Back in early 2011 I formed a data analysis business here in Ireland. Although the national sports here (Gaelic Football & Hurling) are hugely popular, because of the amateur nature of the sports and the possible job prospects after university, very little academic research is ever conducted (or published). This is starting to change, but slowly compared to the evolution of the sport. As anybody who has tried to collect data they will know that the cost and time involved in collecting, managing & analyzing good clean data is a costly exercise. This is not a post about my business but rather a post about how easy some people think data collection is and many of the pitfalls that occur.
Although these principles apply to team analysts – I have often found there is a tolerance for much more subjectivity within a team environment. Many coaches have there own definition or interpretation of what constitutes an assist for example. For some it could be the key pass in a move, for some it is simply the last player to touch the ball before the scorer, or at times I have seen assists awarded to players because of the space they made for another player. While these are all perfectly legitimate definitions of an assist – there is a reasonable level of subjectivity involved. I should also say that this flexibility can add greatly to the analysis process within a team – it’s just for a systematic data collection process the rules have to be a lot more rigid.
The first process is deciding what to analyse. For me this involved a lot of testing and watching of games before I could get started with any data collection. Despite in depth knowledge of the games – it never ceases to surprise me how often ‘unusual’ events happen. Even today we come across scenarios that were unforeseen in the beginning and are even harder to define.
At first glance a successful pass seems like the most basic of variables to both collect and define, but I would like to use this as an example to show how difficult it is to establish a clear definition of action variables. Although most people think they know what a pass is, have you ever asked a room? It still amazes me how many slight be different variations you can get. Let’s assume we go with ‘a deliberate attempt of one player to move the ball to another player on the same team’. So now we look at if the pass is successful or not. Again this seems pretty straightforward, but take a look at these questions and tell me if they are a successful passes or not?
Here are just 4 common scenarios that happen in almost every sport. As a primary data collector you need to have a very clear definition of what constitutes a successful pass, otherwise you end up with people interpreting the video for themselves – then you almost certainly have dirty data. Now you need to multiply the problems above by every possible action. And this is before we have looked at defining distance, pitch area, length and pass difficulty.
Single handedly player names is one of the hardest aspects to manage. You would be amazed, perhaps not in the Premiership but at lower levels, how often TV companies and newspapers get players names wrong. Even something as simple as being referred to by a shortened first name. James becomes Jim, Matthew become Mattie. If you are not careful and don’t have procedures in place to manage this you can quite easily end up with 2 players when you should only have 1. Then you have to add in the misspellings (different version between match programme, TV and Newspapers) and even simple typo’s. In my business this is something we spend a lot of time on checking and double checking to make sure we have the correct player with the correct spelling. Don’t get me started on players by the same name in the same team!!

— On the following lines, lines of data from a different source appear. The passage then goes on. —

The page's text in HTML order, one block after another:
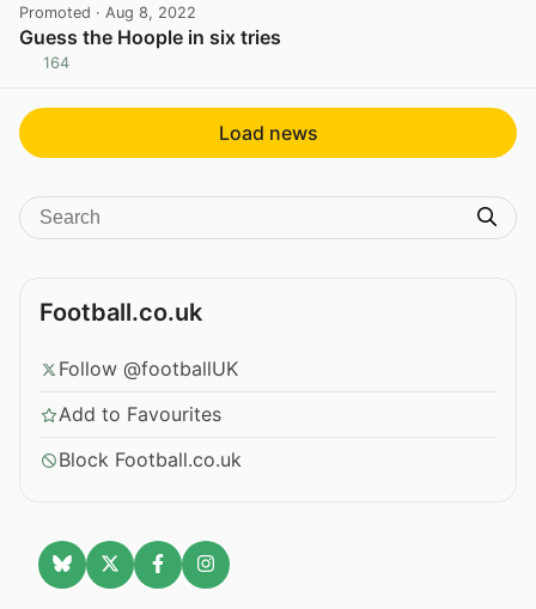
Promoted · Aug 8, 2022
Guess the Hoople in six tries
164
Load news
Football.co.uk
Follow @footballUK
Add to Favourites
Block Football.co.uk
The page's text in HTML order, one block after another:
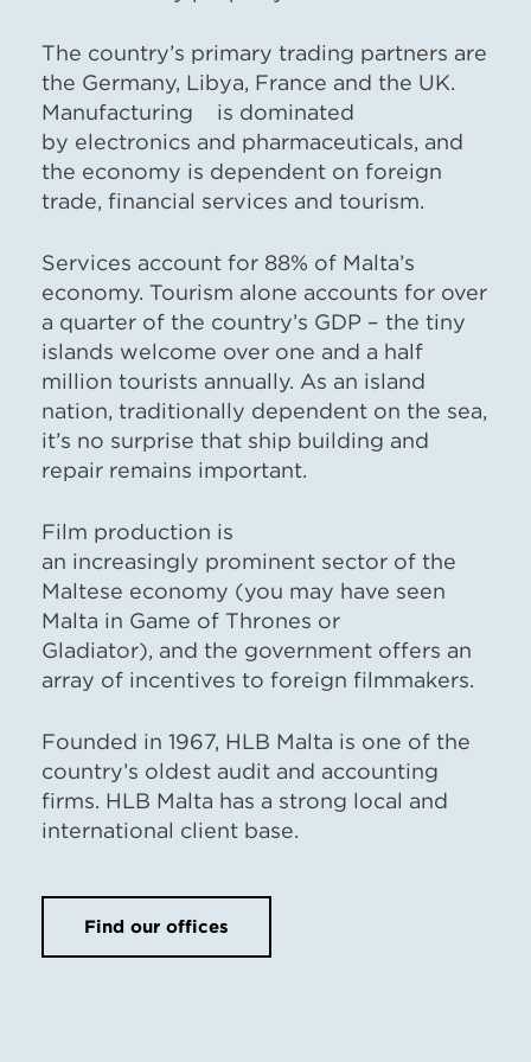
The country’s primary trading partners are
the Germany, Libya, France and the UK.
Manufacturing is dominated
by electronics and pharmaceuticals, and
the economy is dependent on foreign
trade, financial services and tourism.
Services account for 88% of Malta’s
economy. Tourism alone accounts for over
a quarter of the country’s GDP – the tiny
islands welcome over one and a half
million tourists annually. As an island
nation, traditionally dependent on the sea,
it’s no surprise that ship building and
repair remains important.
Film production is
an increasingly prominent sector of the
Maltese economy (you may have seen
Malta in Game of Thrones or
Gladiator), and the government offers an
array of incentives to foreign filmmakers.
Founded in 1967, HLB Malta is one of the
country’s oldest audit and accounting
firms. HLB Malta has a strong local and
international client base.
Find our offices
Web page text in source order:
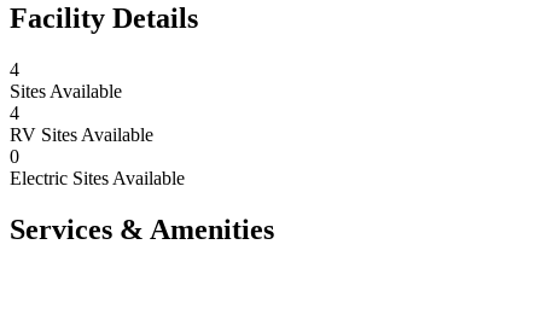
Facility Details
4
Sites Available
4
RV Sites Available
0
Electric Sites Available
Services & Amenities
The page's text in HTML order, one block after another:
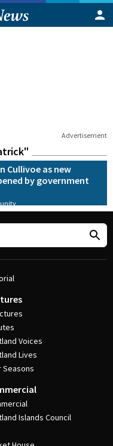
Advertisement
Cullivoe as new
by government
Voices
Lives
Seasons
Islands Council
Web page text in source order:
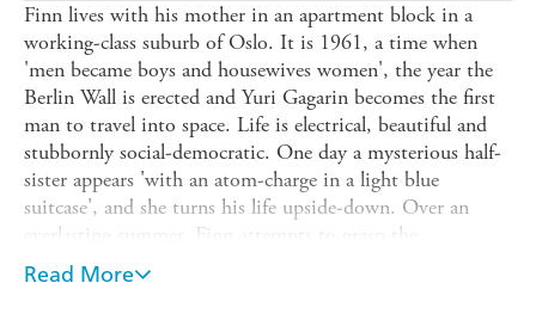
Finn lives with his mother in an apartment block in a
working-class suburb of Oslo. It is 1961, a time when
'men became boys and housewives women', the year the
Berlin Wall is erected and Yuri Gagarin becomes the first
man to travel into space. Life is electrical, beautiful and
stubbornly social-democratic. One day a mysterious half-
sister appears 'with an atom-charge in a light blue
suitcase', and she turns his life upside-down. Over an
everlasting summer, Finn attempts to grasp the
incomprehensible adult world and his place within it. His
mother appears to carry a painful secret, but one which
Read More
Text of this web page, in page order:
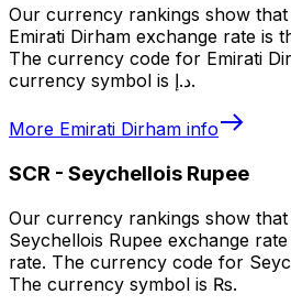
Our currency rankings show
Emirati Dirham exchange rate is
The currency code for Emirati
currency symbol is د.إ.
More Emirati Dirham info
SCR - Seychellois Rupee
Our currency rankings show
Seychellois Rupee exchange
rate. The currency code for
The currency symbol is ₨.
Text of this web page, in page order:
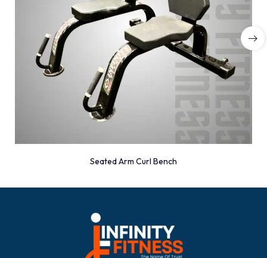
Seated Arm Curl Bench
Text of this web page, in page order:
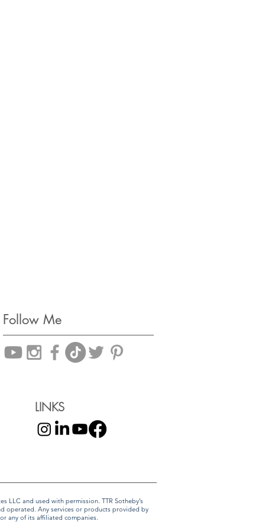
Follow Me
LINKS
LLC and used with permission. TTR Sotheby’s
operated. Any services or products provided by
any of its affiliated companies.
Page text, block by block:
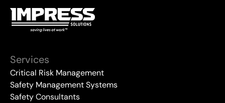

I’ve stolen that line from the book Sports Analytics (Ben Alamar) but it sums up a very common problem. When you are handling a small volume of games and perhaps you are the only person coding the games this is less of an issue. Once you move to having multiple analysts and a much larger volume of games – maintaining a single version of the truth become a little trickier. In my case I have a network established and all games are tagged on a central server. The data is then exported from the analysis package and uploaded to a custom built database. While this all seems fairly straightforward – this process leaves me with 3 copies of the data (I also have an offline offsite backup just to be sure). One which is still attached to the video, one local copy of the export and now a copy of that data exists on the database. If an error is spotted in the data we must go back to the original game file, update that which in turn updates the local backup and then reload that file to the database. Any other process would cause chaos and any number of discrepancies in the data.
I would like to leave you with the following quote from Blake Wooster (@BlakeyGW) A man who knows something about data collection.
Data quality equation… Fast+cheap=low quality, fast+good=expensive, good+cheap=time-delay (+ opportunity cost)… Agree?